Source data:
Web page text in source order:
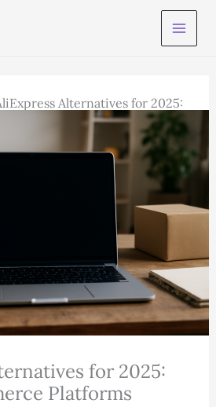
Alternatives for 2025:
for 2025:
Platforms
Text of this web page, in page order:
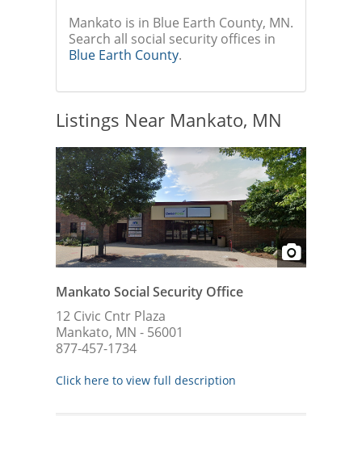
Mankato is in Blue Earth County, MN.
Search all social security offices in
Blue Earth County.
Listings Near Mankato, MN
Mankato Social Security Office
12 Civic Cntr Plaza
Mankato, MN - 56001
877-457-1734
Click here to view full description
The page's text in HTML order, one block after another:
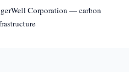
Corporation — carbon
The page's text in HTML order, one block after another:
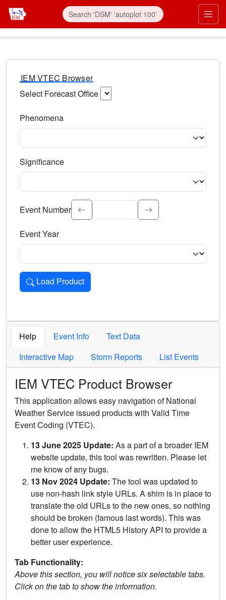
IEM VTEC Browser
Select Forecast Office
Phenomena
Significance
Select the event significance. Type to search.
Event Number
Event Year
Load Product
Loads the product for the selected criteria. Press Enter or
Help Event Info
Text Data
Interactive Map
Storm Reports List Events
IEM VTEC Product Browser
This application allows easy navigation of National
Weather Service issued products with Valid Time
Event Coding (VTEC).
13 June 2025 Update: As a part of a broader IEM
website update, this tool was rewritten. Please let
me know of any bugs.
13 Nov 2024 Update: The tool was updated to
use non-hash link style URLs. A shim is in place to
translate the old URLs to the new ones, so nothing
should be broken (famous last words). This was
done to allow the HTML5 History API to provide a
better user experience.
Tab Functionality:
Above this section, you will notice six selectable tabs.
Click on the tab to show the information.
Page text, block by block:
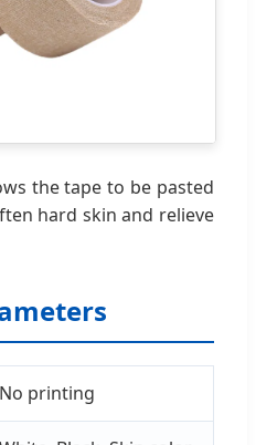
the tape to be pasted
hard skin and relieve
No printing
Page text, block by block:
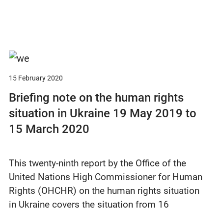
15 February 2020
Briefing note on the human rights
situation in Ukraine 19 May 2019 to
15 March 2020
This twenty-ninth report by the Office of the
United Nations High Commissioner for Human
Rights (OHCHR) on the human rights situation
in Ukraine covers the situation from 16
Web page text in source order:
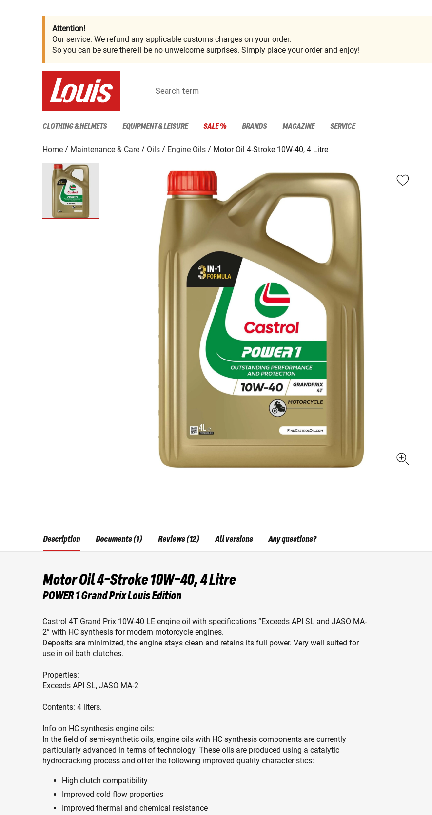
Attention!
Our service: We refund any applicable customs charges on your order.
So you can be sure there'll be no unwelcome surprises. Simply place your order and enjoy!
Search term
CLOTHING & HELMETS EQUIPMENT & LEISURE SALE % BRANDS MAGAZINE SERVICE
Home Maintenance & Care Oils Engine Oils
Motor Oil 4-Stroke 10W-40, 4 Litre
Description
Motor Oil 4-Stroke 10W-40, 4 Litre
POWER 1 Grand Prix Louis Edition
Castrol 4T Grand Prix 10W-40 LE engine oil with specifications “Exceeds API SL and JASO MA-
2” with HC synthesis for modern motorcycle engines.
Deposits are minimized, the engine stays clean and retains its full power. Very well suited for
use in oil bath clutches.
Properties:
Exceeds API SL, JASO MA-2
Contents: 4 liters.
Info on HC synthesis engine oils:
In the field of semi-synthetic oils, engine oils with HC synthesis components are currently
particularly advanced in terms of technology. These oils are produced using a catalytic
hydrocracking process and offer the following improved quality characteristics:
High clutch compatibility
Improved cold flow properties
Improved thermal and chemical resistance
Documents (1) Reviews (12) All versions Any questions?
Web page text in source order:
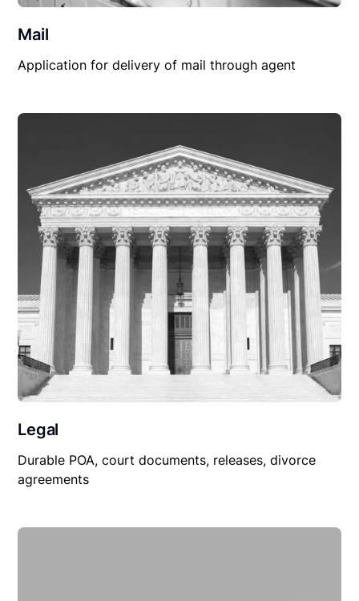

PROBLEM DESCRIPTION |
Give back an exact repeat of the lines from the top of the data through the line that holds "Listings Near Mankato, MN", both included, and omit pictures.

TASK OUTPUT |
Web page text in source order:
Alternatives for 2025:
for 2025:
Platforms
Text of this web page, in page order:
Mankato is in Blue Earth County, MN.
Search all social security offices in
Blue Earth County.
Listings Near Mankato, MN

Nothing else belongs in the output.